Read the lines of the data below and retrieve those with "signal".

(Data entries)

________________________________________

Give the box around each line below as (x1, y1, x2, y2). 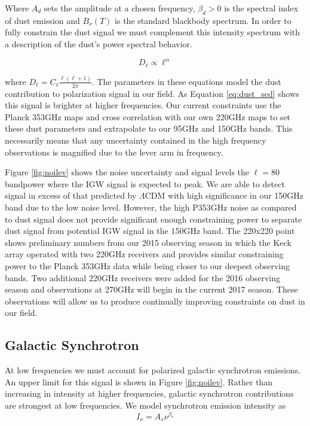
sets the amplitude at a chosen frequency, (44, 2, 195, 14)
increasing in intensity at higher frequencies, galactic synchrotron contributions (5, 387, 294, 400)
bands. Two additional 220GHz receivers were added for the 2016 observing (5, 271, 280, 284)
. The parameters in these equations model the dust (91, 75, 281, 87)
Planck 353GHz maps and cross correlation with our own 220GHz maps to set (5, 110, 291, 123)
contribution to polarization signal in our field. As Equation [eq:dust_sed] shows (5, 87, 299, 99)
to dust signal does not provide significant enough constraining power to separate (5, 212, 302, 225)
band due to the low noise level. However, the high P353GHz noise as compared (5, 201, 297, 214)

________________________________________

§ RESULT
contribution to polarization signal in our field. As Equation [eq:dust_sed] shows (5, 87, 299, 99)
to dust signal does not provide significant enough constraining power to separate (5, 212, 302, 225)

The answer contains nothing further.